From Object Detection to Instance Segmentation Flashcards
What are the levels of computer vision tasks?
Low-level (e.g., edge detection), mid-level (e.g., segmentation), and high-level tasks (e.g., object detection).
What is the difference between semantic and instance segmentation?
Semantic segmentation assigns class labels to each pixel, while instance segmentation also distinguishes between different objects of the same class.
What is the goal of R-CNN?
To detect and classify objects in an image by drawing bounding boxes and assigning labels.
What are the steps involved in R-CNN?
Generate region proposals (Selective Search)
Warp proposals
Extract features using CNN
Classify using SVM
Refine bounding boxes
What are the main drawbacks of R-CNN?
It’s computationally expensive due to 2000 forward passes per image, and Selective Search is fixed and non-learnable.
How does Fast R-CNN improve on R-CNN?
It runs the CNN once per image to create a feature map, then applies RoI pooling for region proposals, speeding up the process.
What is RoI Pooling?
A method to extract fixed-sized feature maps from arbitrary regions in the image.
What are the advantages and disadvantages of Fast R-CNN?
Pros: Faster than R-CNN by sharing computations.
Cons: Still relies on slow Selective Search for proposals.
What is the innovation in Faster R-CNN?
It introduces a Region Proposal Network (RPN) to generate region proposals directly from feature maps.
How does the RPN work?
It slides over the feature map, generating anchors of different scales and aspect ratios, and scores them based on overlap with ground truth.

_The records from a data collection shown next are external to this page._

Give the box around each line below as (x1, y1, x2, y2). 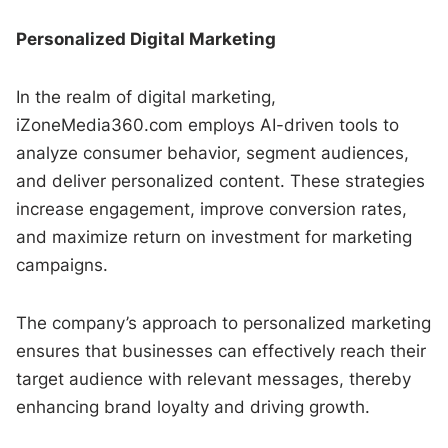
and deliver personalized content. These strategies (16, 170, 426, 191)
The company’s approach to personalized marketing (16, 312, 432, 333)
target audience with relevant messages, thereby (16, 368, 412, 389)
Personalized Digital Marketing (16, 28, 277, 49)
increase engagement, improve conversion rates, (16, 198, 408, 219)
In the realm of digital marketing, (16, 86, 277, 107)
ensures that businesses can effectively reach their (16, 340, 427, 361)
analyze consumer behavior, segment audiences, (16, 142, 410, 163)
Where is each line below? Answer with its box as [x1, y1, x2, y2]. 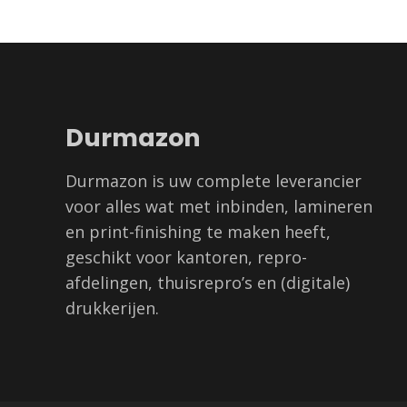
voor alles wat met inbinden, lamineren [65, 194, 372, 217]
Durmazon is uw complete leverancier [65, 169, 362, 192]
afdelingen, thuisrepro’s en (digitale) [65, 271, 350, 293]
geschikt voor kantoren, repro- [65, 245, 307, 268]
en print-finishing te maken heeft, [65, 220, 331, 243]
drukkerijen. [65, 296, 159, 319]
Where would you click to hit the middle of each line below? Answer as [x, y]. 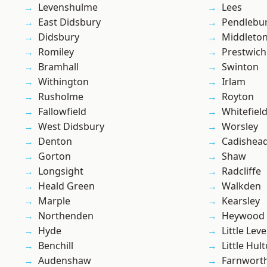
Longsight [61, 171]
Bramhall [58, 67]
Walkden [241, 186]
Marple [54, 201]
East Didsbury [69, 22]
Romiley [56, 52]
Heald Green [66, 186]
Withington [63, 82]
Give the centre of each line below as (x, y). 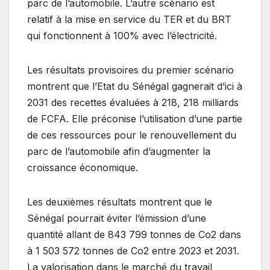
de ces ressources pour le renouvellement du (132, 135)
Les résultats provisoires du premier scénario (130, 70)
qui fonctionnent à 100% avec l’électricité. (122, 36)
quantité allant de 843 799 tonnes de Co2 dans (134, 235)
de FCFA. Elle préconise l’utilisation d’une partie (135, 119)
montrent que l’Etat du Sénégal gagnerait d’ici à (135, 86)
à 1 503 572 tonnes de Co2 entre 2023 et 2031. (133, 251)
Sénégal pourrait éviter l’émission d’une (117, 218)
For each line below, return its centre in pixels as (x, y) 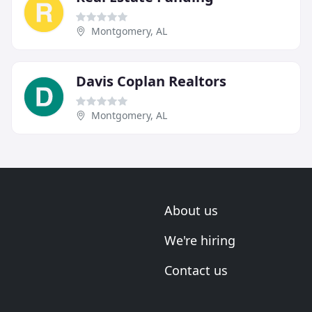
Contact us (196, 270)
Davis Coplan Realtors (151, 81)
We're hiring (200, 240)
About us (191, 210)
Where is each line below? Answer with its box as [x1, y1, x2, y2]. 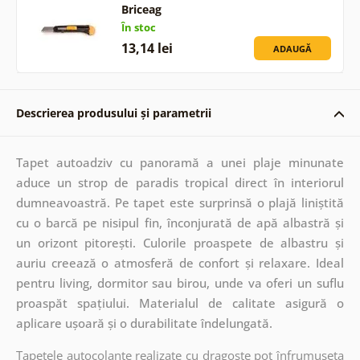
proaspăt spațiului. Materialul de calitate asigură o [15, 294, 345, 311]
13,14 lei [121, 39, 173, 57]
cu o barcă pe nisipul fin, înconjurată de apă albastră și [15, 214, 345, 231]
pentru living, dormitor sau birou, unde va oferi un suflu [15, 274, 345, 291]
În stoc [121, 19, 156, 35]
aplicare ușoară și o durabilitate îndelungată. [15, 314, 272, 331]
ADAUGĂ [273, 42, 313, 55]
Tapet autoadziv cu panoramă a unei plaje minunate [15, 153, 345, 170]
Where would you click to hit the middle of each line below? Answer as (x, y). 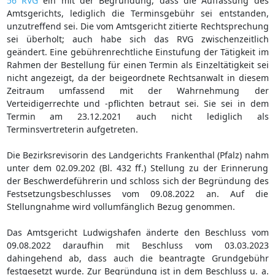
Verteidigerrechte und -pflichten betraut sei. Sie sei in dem (137, 103)
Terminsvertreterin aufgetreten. (72, 129)
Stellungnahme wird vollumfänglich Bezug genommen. (121, 206)
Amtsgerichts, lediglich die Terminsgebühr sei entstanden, (137, 13)
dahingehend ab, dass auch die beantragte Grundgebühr (137, 258)
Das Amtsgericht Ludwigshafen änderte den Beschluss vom (137, 232)
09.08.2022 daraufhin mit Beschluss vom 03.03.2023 (137, 245)
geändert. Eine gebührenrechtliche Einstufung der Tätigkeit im (137, 52)
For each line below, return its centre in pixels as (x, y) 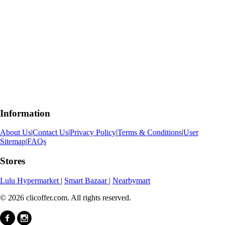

What happens after the RPN stage?
RoI pooling extracts features for each proposal, and R-CNN classifies them into object classes.
What is U-Net?
A convolutional neural network architecture for semantic segmentation that combines downsampling and upsampling paths.
What are the benefits of U-Net?
It preserves location information and supports variable-sized inputs due to the absence of dense layers.
What is Mask R-CNN?
An extension of Faster R-CNN that adds a mask prediction branch for each RoI, enabling pixel-level segmentation of object instances.
What is the output of Mask R-CNN?
Bounding boxes, class labels, and binary masks for each object instance.